Ilaria e Miran, la dignità del giornalismo

ROMA – Ilaria e Miran, vent’anni dopo. Da allora, è cambiato tutto è niente. È cambiato tutto in Italia, ci mancherebbe altro, e naturalmente in peggio, come abbiamo testimoniato e descritto con rabbia innumerevoli volte. Ma, in realtà, non è cambiato niente perché siamo sempre lì: agli scandali, ai documenti secretati, alla violenza del silenzio e all’omertà della paura, alle vicende che non si devono conoscere e alle storie che non si devono sapere, alla verità che spaventa e, dunque, va insabbiata, nascosta, negata, al puzzo fetido del compromesso al ribasso e senza dignità, alla volgarità delle menzogne e dei depistaggi, alla perdita di identità nazionale e del senso e del valore stesso della Nazione.

Questo è successo negli ultimi vent’anni. Ed è proprio qui, davanti a questo muro di negazioni e falsità, di fronte a questo filo spinato di impenetrabili segreti, che ci domandiamo umilmente quanto sarebbe stato utile il lavoro di Ilaria Alpi e Miran Hrovatin, barbaramente assassinati a Mogadiscio il 20 marzo 1994 mentre stavano indagando su un traffico internazionale di armi e rifiuti tossici nel quale, evidentemente, erano coinvolti interessi e persone che non potevano permettersi di essere smascherati dalla serietà di un giornalismo coraggioso che aveva deciso di svolgere, una volta tanto, il proprio dovere fino in fondo.

Ricordando Ilaria e Miran a vent’anni dalla scomparsa ci assale la seguente domanda: su quanti segreti, su quanta polvere, su quante maschere di un potere all’apparenza irreprensibile e, in realtà, feroce, spietato, devastante si fonda la nostra storia recente? Cosa è accaduto di preciso in questi due decenni?

E ci assale l’idea, a pensarci bene desolante, che se cronisti seri come Ilaria e Miran avessero potuto raccontare tutto ciò che avevano scoperto, forse, molte cose sarebbero andate diversamente, e oggi vivremmo in un Paese meno sporco, meno corrotto, meno indebitato, con una politica meno screditata e delle istituzioni più trasparenti, con un giornalismo capace di scavare in profondità e guardarsi intorno, di scandagliare ogni singolo dettaglio e non solo di fermarsi in superficie, di sbirciare dal buco della serratura, di lasciarsi andare al gossip e a una pseudo-informazione mista a intrattenimento che nulla ha a che vedere con la funzione sociale e civile di un mestiere tanto affascinante quanto complesso e delicato.

Perché Ilaria e Miran sono stati uccisi in Somalia non si è ancora ben capito da chi ma sicuramente si è capito perché: perché sapevano troppo, certo, perché non erano disposti a tacere e mentire, altrettanto certo, ma anche perché la loro stessa immagine di pulizia, passione, impegno, ardore professionale finalizzato all’arricchimento collettivo e alla costruzione di una società più giusta ed informata costituivano uno smacco intollerabile per quel potere oscuro ed invisibile che, al contrario, ha bisogno di un’informazione finta, servile, corruttibile, inesistente o comunque manipolata, abile a nascondere e non far capire nulla, a spezzare i legami logici, a massacrare chiunque osi alzare la voce contro la cappa del conformismo e del pensiero unico; in poche parole, di una non-informazione che è ciò cui troppe volte abbiamo assistito nel lasso di tempo che separa quella tragedia da questi giorni dedicati al ricordo e alla celebrazione.

Ilaria e Miran rappresentavano un esempio e i mandanti dell’omicidio, tuttora avvolti dalle tenebre e, temiamo, da una fittissima rete di connivenze e complicità a vari livelli, lo sapevano molto bene.

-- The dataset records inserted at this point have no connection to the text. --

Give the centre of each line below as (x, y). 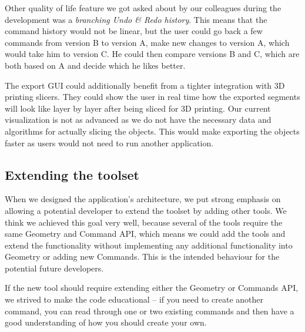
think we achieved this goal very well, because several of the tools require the (144, 222)
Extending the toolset (72, 174)
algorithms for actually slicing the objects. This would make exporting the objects (152, 131)
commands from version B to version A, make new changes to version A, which (147, 42)
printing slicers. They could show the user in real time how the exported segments (152, 97)
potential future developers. (54, 268)
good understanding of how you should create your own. (106, 322)
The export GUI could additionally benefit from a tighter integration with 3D (145, 85)
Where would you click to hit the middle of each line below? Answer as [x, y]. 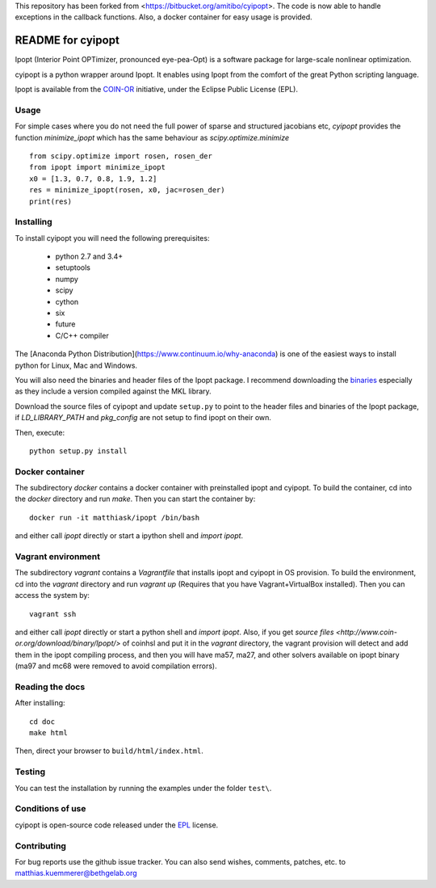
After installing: [40, 703]
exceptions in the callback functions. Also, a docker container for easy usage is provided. [163, 17]
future [65, 324]
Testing [30, 772]
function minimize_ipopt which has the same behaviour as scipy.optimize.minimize [152, 137]
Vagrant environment [58, 557]
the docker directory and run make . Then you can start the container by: [135, 499]
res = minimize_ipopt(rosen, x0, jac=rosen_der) [127, 190]
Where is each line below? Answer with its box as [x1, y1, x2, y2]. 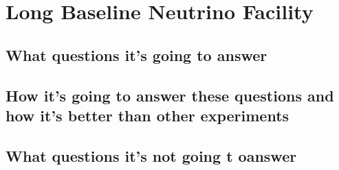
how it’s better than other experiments [6, 104, 289, 125]
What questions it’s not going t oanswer [6, 145, 297, 166]
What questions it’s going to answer [6, 44, 267, 65]
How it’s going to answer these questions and [6, 84, 334, 106]
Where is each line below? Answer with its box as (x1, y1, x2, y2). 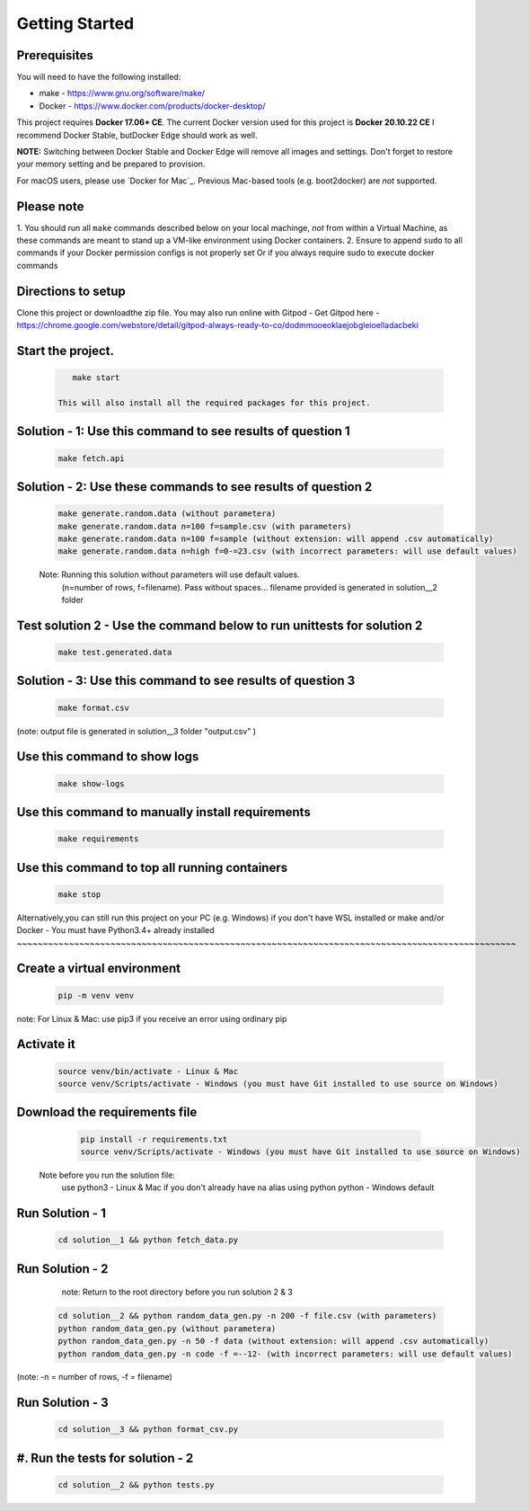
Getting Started (16, 13, 135, 33)
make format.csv (57, 702, 130, 713)
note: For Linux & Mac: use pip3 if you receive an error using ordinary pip (16, 1013, 287, 1024)
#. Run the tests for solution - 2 (16, 1450, 194, 1465)
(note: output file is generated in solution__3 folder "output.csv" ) (16, 725, 256, 736)
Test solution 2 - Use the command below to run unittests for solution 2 (16, 618, 423, 633)
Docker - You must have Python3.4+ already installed (16, 925, 215, 936)
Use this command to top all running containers (16, 859, 288, 875)
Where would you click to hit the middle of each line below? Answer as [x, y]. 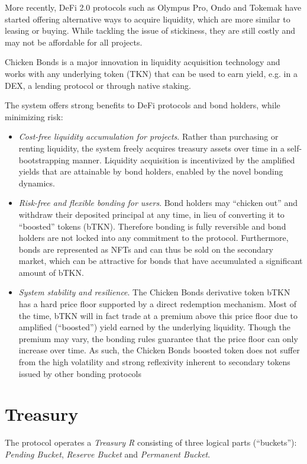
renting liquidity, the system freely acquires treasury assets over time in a [151, 148]
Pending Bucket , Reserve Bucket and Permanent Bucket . [108, 454]
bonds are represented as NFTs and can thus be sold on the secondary [146, 249]
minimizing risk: [34, 116]
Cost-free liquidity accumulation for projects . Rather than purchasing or [148, 136]
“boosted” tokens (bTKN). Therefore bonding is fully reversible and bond [152, 226]
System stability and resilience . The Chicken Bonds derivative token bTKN [154, 292]
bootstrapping [44, 159]
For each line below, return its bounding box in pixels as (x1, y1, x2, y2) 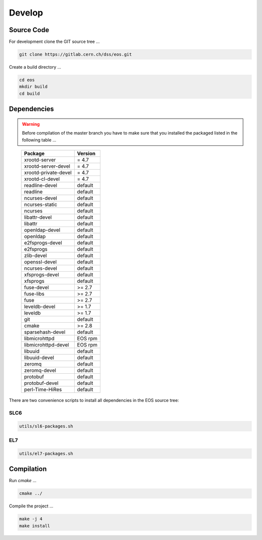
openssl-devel (24, 258, 57, 265)
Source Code (9, 26, 49, 34)
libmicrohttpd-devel (24, 341, 69, 348)
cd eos (19, 77, 35, 83)
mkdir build (19, 84, 48, 89)
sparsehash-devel (24, 329, 65, 335)
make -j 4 (19, 516, 43, 522)
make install (19, 523, 50, 528)
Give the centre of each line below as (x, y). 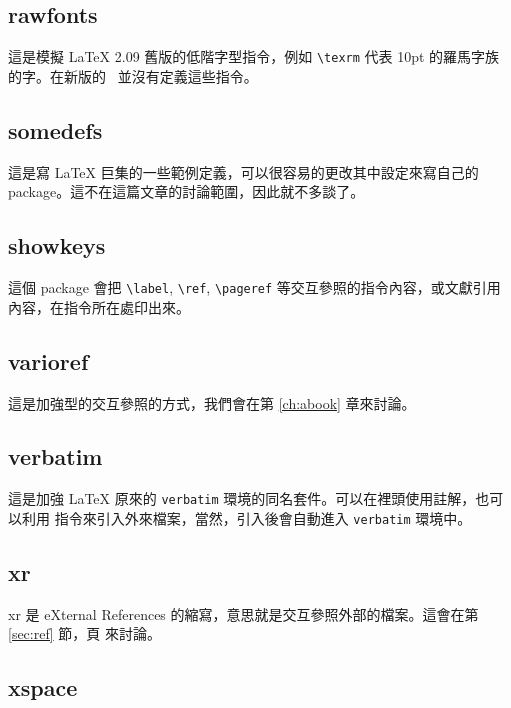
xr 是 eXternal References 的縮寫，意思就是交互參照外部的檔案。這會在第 (243, 613)
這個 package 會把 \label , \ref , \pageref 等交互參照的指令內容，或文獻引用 (254, 287)
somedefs (55, 129)
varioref (48, 360)
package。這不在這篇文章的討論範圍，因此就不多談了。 (186, 191)
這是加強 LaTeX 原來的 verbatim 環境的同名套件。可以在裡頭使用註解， (242, 498)
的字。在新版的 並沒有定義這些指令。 (133, 75)
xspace (43, 687)
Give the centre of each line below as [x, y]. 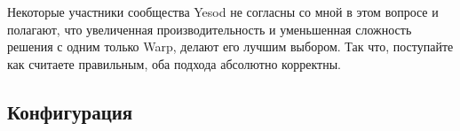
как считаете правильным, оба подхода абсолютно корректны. [174, 63]
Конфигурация [70, 111]
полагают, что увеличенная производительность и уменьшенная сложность [210, 29]
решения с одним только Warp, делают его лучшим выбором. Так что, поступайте [230, 46]
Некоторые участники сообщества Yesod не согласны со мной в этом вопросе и [223, 12]
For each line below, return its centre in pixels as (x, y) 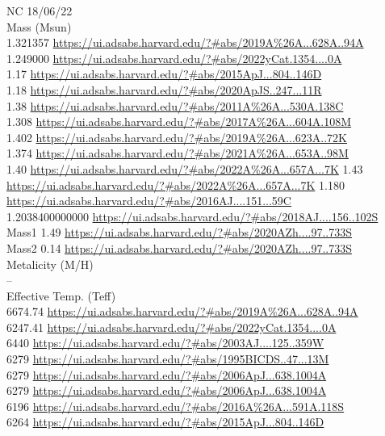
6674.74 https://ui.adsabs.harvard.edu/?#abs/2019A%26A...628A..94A (182, 311)
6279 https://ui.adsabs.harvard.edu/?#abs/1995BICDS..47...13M (168, 359)
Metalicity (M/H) (50, 264)
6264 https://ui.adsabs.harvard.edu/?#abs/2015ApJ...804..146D (165, 422)
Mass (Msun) (39, 26)
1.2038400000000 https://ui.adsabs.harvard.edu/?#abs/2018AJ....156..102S (192, 216)
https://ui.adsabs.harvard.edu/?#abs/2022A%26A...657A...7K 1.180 (176, 184)
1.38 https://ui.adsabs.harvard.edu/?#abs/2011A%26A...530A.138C (175, 105)
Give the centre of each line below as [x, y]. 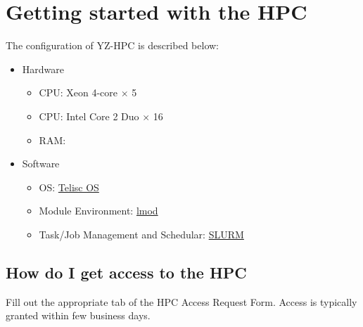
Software [41, 163]
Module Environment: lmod [98, 211]
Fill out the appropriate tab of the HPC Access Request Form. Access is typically [181, 301]
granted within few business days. [78, 315]
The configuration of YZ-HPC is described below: [112, 45]
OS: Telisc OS [69, 187]
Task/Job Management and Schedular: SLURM [141, 234]
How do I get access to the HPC [126, 272]
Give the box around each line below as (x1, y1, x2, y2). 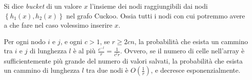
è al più (73, 46, 96, 56)
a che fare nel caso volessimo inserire (4, 20, 112, 30)
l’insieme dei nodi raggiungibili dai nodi (90, 1, 208, 11)
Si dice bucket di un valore (4, 1, 82, 11)
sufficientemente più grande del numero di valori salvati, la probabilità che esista (4, 55, 243, 65)
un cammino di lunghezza (4, 65, 80, 75)
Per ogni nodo (4, 36, 46, 46)
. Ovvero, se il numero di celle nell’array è (120, 46, 245, 56)
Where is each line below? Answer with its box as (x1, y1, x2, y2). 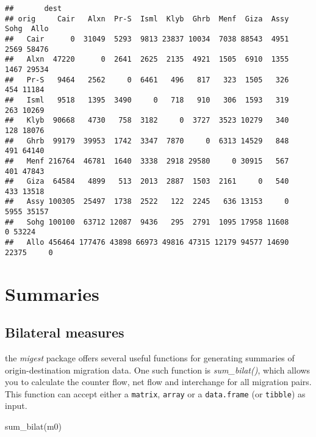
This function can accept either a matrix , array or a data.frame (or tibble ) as (5, 387, 306, 400)
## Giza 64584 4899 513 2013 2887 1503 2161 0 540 (5, 177, 289, 186)
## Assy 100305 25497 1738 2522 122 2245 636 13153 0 (5, 197, 289, 206)
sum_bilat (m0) (5, 420, 62, 433)
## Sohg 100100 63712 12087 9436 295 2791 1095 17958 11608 (5, 217, 289, 226)
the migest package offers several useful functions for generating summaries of (5, 351, 295, 364)
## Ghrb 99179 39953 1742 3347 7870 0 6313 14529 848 (5, 136, 289, 145)
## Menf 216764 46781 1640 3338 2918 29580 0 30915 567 (5, 156, 289, 165)
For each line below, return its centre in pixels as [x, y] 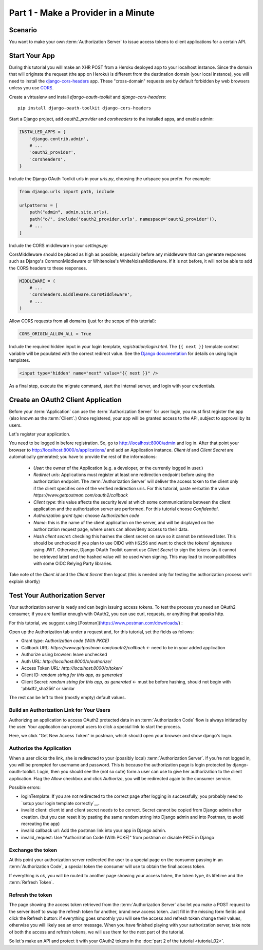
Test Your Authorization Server [57, 595]
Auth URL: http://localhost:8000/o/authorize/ [66, 661]
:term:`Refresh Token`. [31, 882]
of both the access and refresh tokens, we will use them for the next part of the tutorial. [97, 932]
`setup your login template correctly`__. [60, 803]
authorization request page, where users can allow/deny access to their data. [111, 529]
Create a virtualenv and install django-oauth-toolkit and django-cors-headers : [88, 97]
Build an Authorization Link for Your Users [60, 710]
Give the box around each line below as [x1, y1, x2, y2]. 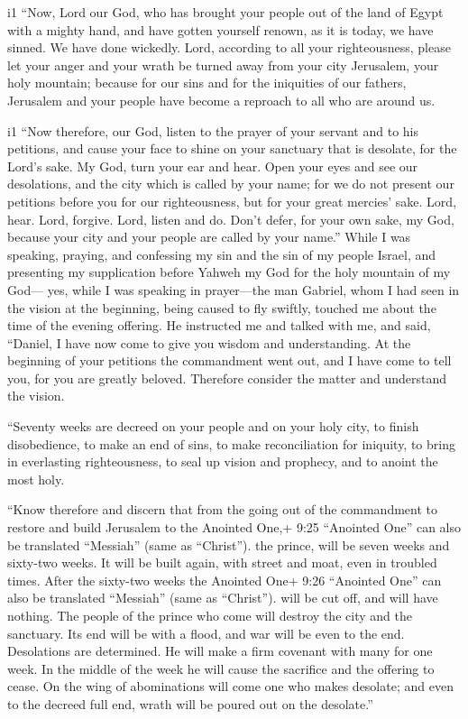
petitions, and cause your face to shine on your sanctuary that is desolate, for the [7, 139, 457, 158]
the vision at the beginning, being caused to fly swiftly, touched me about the [7, 298, 436, 317]
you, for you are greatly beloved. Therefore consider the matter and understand [7, 368, 446, 387]
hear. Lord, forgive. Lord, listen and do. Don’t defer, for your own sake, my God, [7, 209, 454, 228]
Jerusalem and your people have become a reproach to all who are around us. [7, 90, 436, 109]
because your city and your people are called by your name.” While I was [7, 227, 411, 246]
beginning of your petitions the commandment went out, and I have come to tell [7, 351, 452, 370]
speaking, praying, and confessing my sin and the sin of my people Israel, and [7, 244, 436, 263]
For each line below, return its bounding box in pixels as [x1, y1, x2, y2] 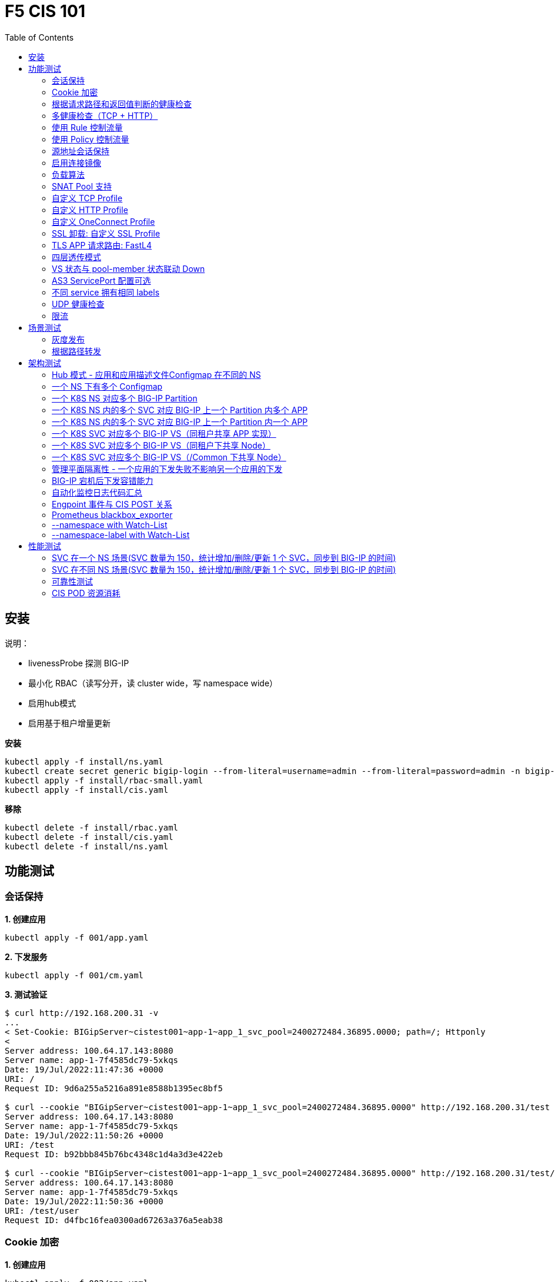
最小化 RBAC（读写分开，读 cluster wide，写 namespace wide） [28, 677, 278, 688]
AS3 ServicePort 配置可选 [52, 275, 151, 285]
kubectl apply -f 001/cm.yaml [5, 970, 144, 980]
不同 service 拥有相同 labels [52, 287, 160, 297]
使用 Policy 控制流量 [52, 134, 129, 144]
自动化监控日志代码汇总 [52, 487, 142, 497]
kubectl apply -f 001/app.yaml [5, 932, 149, 942]
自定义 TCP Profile [52, 192, 123, 203]
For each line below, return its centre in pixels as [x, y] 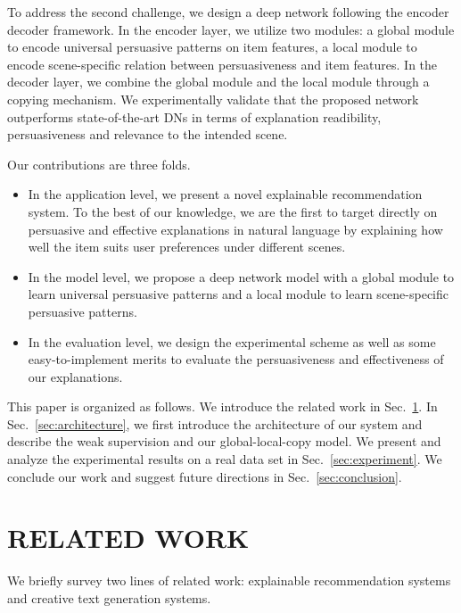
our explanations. [75, 376]
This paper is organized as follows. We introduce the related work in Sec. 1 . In [222, 406]
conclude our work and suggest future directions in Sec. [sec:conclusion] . [205, 476]
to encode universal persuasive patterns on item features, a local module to [212, 47]
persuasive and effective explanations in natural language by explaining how [235, 229]
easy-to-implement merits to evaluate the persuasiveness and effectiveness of [236, 359]
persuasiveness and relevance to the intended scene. [148, 134]
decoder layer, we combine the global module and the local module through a [218, 82]
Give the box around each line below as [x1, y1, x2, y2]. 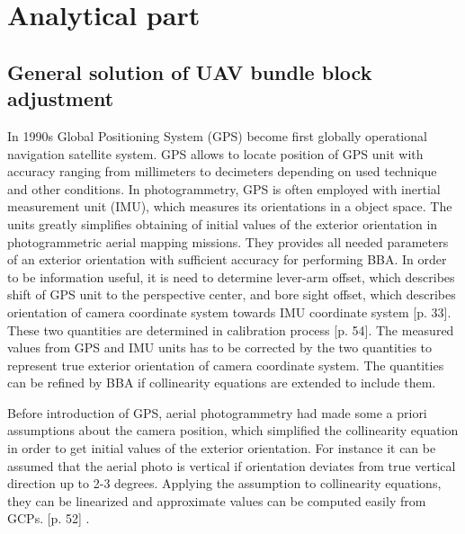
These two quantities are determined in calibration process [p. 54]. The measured [7, 320, 454, 339]
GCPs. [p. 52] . [7, 509, 90, 528]
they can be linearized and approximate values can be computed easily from [7, 491, 426, 510]
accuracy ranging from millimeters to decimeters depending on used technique [7, 162, 437, 181]
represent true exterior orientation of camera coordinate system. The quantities [7, 355, 444, 374]
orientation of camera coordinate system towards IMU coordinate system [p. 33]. [7, 302, 452, 321]
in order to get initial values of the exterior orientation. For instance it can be [7, 439, 436, 458]
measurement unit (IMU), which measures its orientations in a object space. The [7, 197, 452, 216]
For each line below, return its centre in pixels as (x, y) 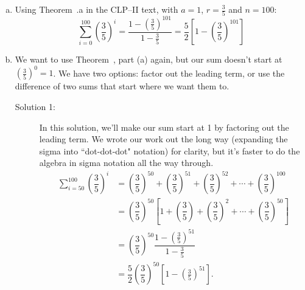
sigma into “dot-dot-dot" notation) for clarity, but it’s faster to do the (170, 150)
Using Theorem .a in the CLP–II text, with (96, 9)
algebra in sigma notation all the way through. (126, 163)
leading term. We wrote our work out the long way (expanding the (163, 139)
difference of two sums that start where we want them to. (122, 86)
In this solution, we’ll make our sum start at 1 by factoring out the (164, 127)
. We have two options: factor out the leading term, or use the (169, 73)
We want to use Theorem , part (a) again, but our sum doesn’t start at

Per questo hanno pagato con la vita il prezzo dei loro ideali, la loro volontà di scoprire e raccontare, il loro rifiuto dell’apparenza, la loro ferma contrarietà agli idoli del potere per il potere e del denaro per il denaro che si stavano affermando in quegli anni di liberismo rampante e dell’apoteosi della “società liquida” e senza punti di riferimento.

Chi li ha messi a tacere per sempre sapeva che avrebbero combattuto a testa alta in quell’occasione e con ancor più tenacia in seguito, e forse aveva più paura dello stile, del metodo e della determinazione che delle rivelazioni, a quanto pare enormi, in sé.

Ilaria e Miran, due date e in mezzo lo spazio di come siamo diventati: il deserto del nostro degrado e la nostra volontà, per fortuna mai sopita, di ricominciare.